Action: Bill Maton-Howarth agreed to ask RSL to provide a more detailed proposal in time for consideration at the next AHWG Research Sub Group meeting.

Item 6: CAA Aviation Health Unit

  1. The Chair reported that Ministers had approved the new Aviation Health Unit. In order to ensure that the Unit would be able to carry out all the activities envisaged, and specifically to recover its costs from industry, it would be necessary to give the CAA statutory functions (with regards to aviation health), by means of primary legislation. DfT would provide funding in the interim period until an opportunity for legislation was found.
  2. Simon Janvrin provided a snapshot of the Unit, which would be headed by a full time senior medic with experience of dealing with airlines. Though not required immediately, a 'nurse style' advisor, and an administration assistant would also serve the unit. Based at Gatwick, the Unit would be close to the medical team, and might be the principal CAA representative body at future AHWGs.
  3. The Chair asked the group to treat this information as restricted. DfT will issue a press notice in due course.

Item 7: Cosmic Radiation

  1. The Chair invited BATA provide an update on efforts to involve BA and Virgin in drawing frequent flyer's attention to material on cosmic radiation. Nigel Dowdall informed the group that any initial enthusiasm from the airlines had evaporated. Nigel agreed to continue with his efforts, but the Chair suggested that the new health unit might wish to pick this up.

Item 8: AOB

  1. Graeme Henderson advised that the 3rd part of the Physical Agents Directive (Electromagnetic Frequency and Waves) is expected to be discussed under the Greek EU Presidency.

Action: Graeme Henderson agreed to provide contacts for BALPA and BATA colleagues.

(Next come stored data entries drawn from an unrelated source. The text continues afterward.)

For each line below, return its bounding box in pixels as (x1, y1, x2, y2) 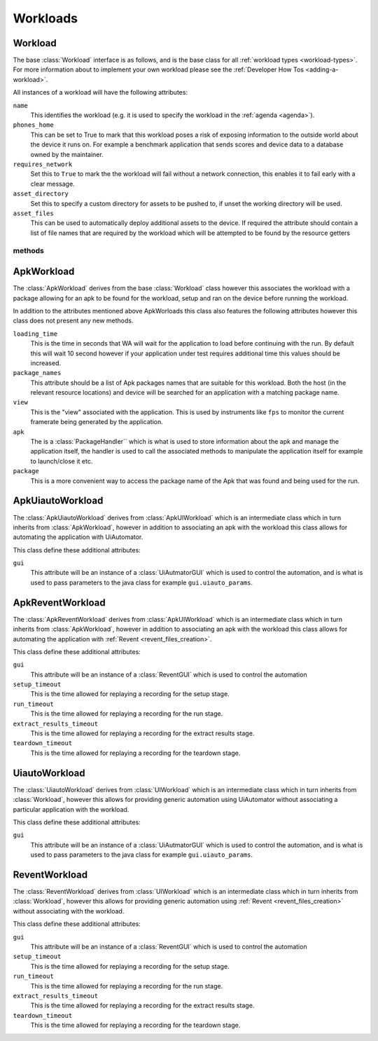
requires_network (13, 160, 73, 168)
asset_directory (13, 190, 69, 198)
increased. (30, 358, 62, 367)
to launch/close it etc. (30, 456, 93, 465)
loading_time (13, 329, 58, 338)
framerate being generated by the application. (30, 418, 164, 426)
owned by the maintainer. (30, 150, 104, 158)
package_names (13, 369, 62, 377)
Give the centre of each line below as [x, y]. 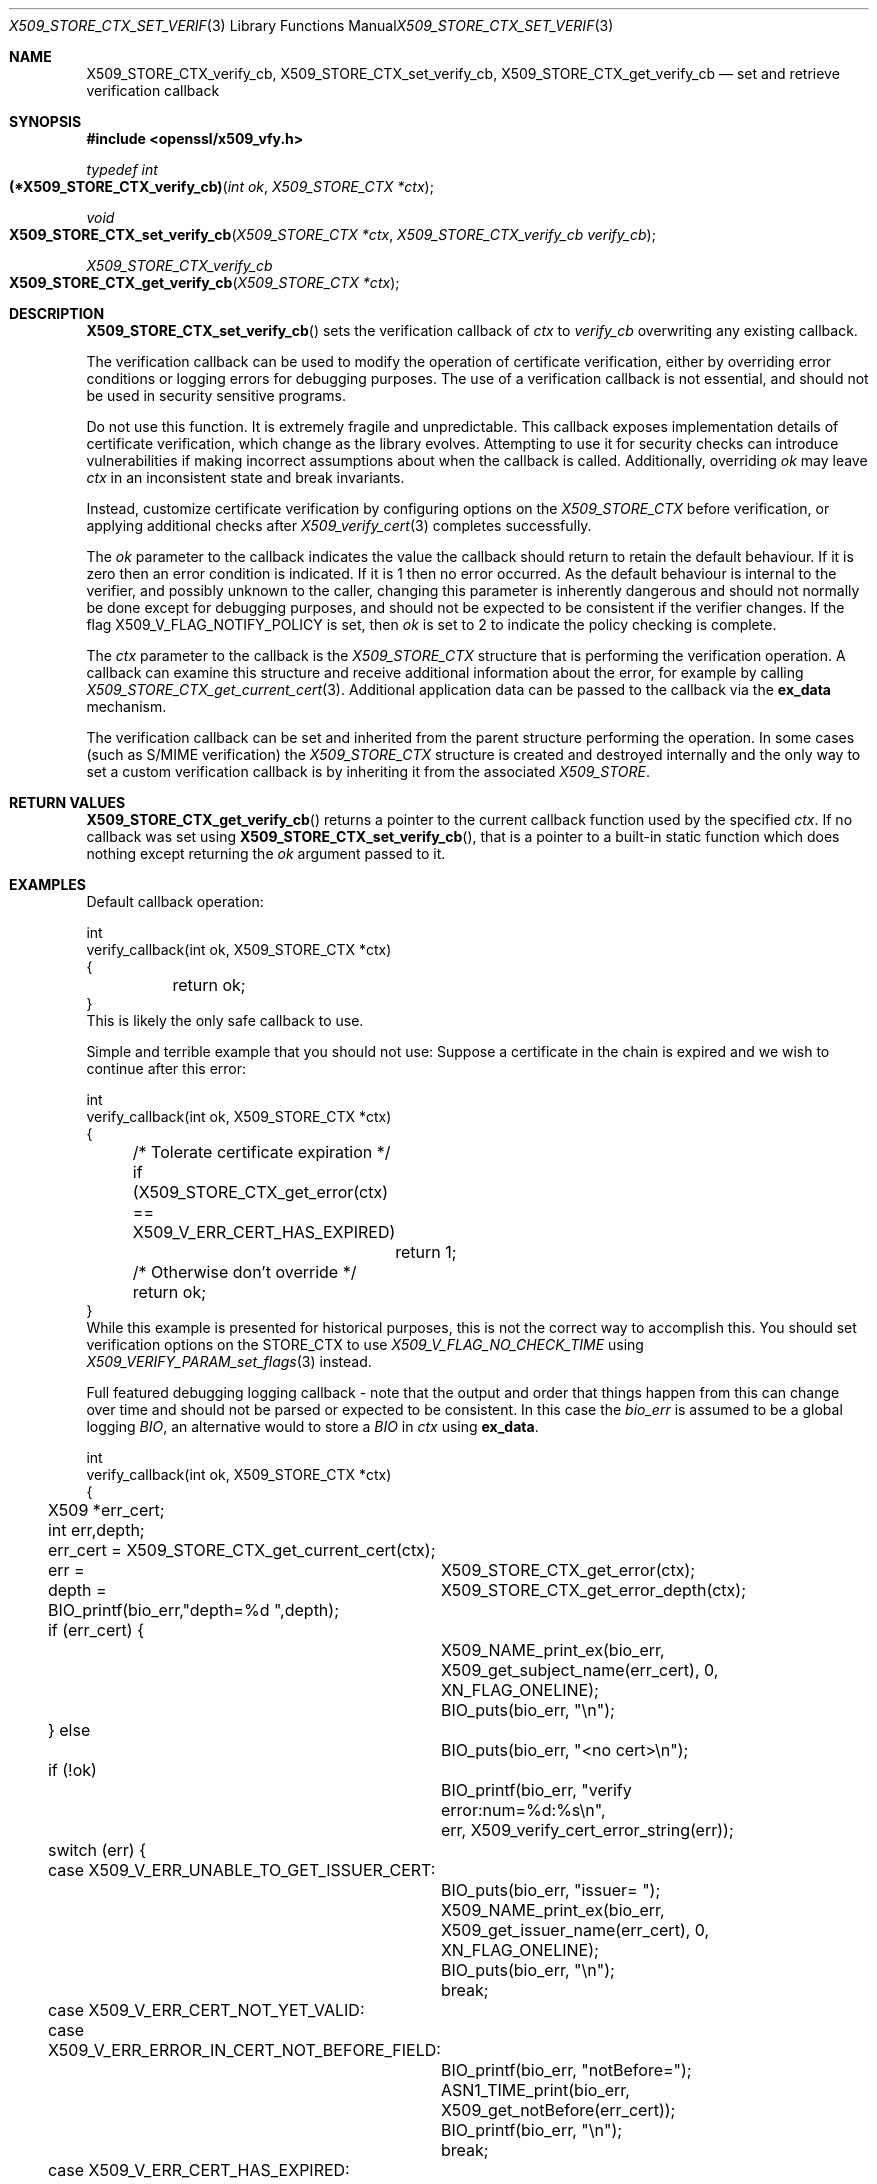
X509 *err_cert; [106, 1510]
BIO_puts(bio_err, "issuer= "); [550, 1890]
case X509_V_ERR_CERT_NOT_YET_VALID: [206, 2010]
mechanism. [126, 706]
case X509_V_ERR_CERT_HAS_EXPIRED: [198, 2170]
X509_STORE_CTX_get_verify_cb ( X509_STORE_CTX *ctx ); [204, 282]
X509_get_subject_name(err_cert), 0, [579, 1670]
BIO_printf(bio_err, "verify [536, 1790]
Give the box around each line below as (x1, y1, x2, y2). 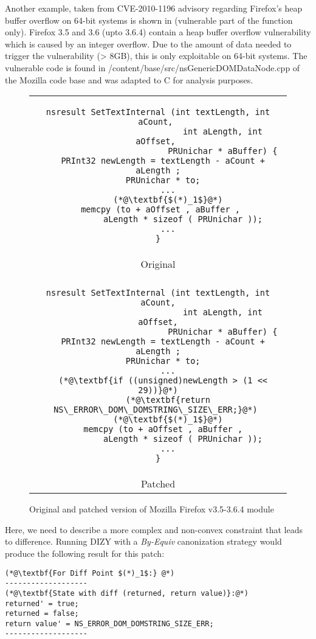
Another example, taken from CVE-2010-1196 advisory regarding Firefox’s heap (5, 2, 303, 14)
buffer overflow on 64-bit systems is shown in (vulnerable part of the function (5, 13, 293, 26)
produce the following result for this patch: (5, 546, 165, 559)
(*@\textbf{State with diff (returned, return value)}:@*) (5, 588, 249, 598)
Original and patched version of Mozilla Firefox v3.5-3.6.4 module (29, 503, 274, 515)
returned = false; (5, 609, 79, 618)
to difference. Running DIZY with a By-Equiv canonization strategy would (5, 535, 282, 548)
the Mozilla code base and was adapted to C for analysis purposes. (5, 73, 253, 86)
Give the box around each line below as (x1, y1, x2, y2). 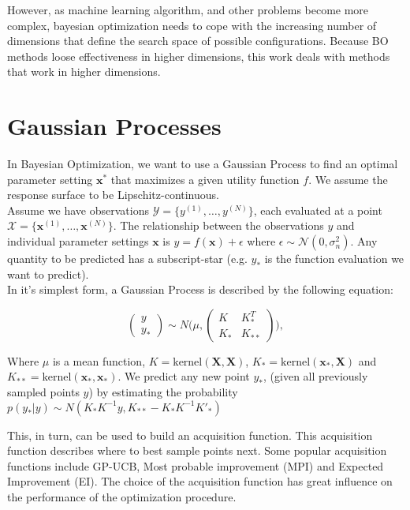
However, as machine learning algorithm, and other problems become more (7, 2, 369, 17)
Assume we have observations (7, 201, 149, 218)
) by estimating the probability (88, 384, 238, 400)
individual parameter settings (7, 233, 149, 249)
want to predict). (7, 265, 89, 282)
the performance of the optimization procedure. (7, 489, 237, 504)
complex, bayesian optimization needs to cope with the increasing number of (7, 17, 377, 33)
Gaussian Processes (7, 110, 222, 142)
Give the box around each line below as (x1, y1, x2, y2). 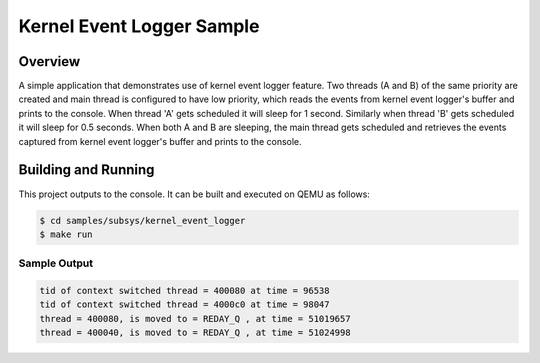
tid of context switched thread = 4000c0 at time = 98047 (39, 299, 330, 310)
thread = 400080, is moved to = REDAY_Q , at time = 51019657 (39, 313, 351, 324)
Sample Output (18, 256, 94, 270)
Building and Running (18, 161, 155, 179)
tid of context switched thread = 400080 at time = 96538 (39, 285, 330, 297)
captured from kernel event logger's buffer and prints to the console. (18, 135, 302, 147)
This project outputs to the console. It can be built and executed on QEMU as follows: (18, 188, 370, 200)
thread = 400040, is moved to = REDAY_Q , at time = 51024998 (39, 327, 351, 339)

  1. Tom Hamilton drew the group's attention to Dr Tony Evans' presentation at the ECAC Working Group on passenger health in air travel in March, and requested examples of health information provided by airlines.

Action: Roger Wiltshire agreed to source relevant information.

  1. Nigel Dowdall informed the group of a recent newspaper article by Farrol Kahn on the health of frequent flyers.

Action: Nigel Dowdall agreed to provide this article to the Group. Achieved.

  1. Peter North reported on the first Scholl newsletter on DVT that mentions the House of Lords Inquiry into Air Travel and Health.

Action: Peter North agrees to provide this to the Group. Achieved.

Item 9: Dates of next meetings

  1. The next Inclusive meeting is scheduled for 16 May at 10:30 am.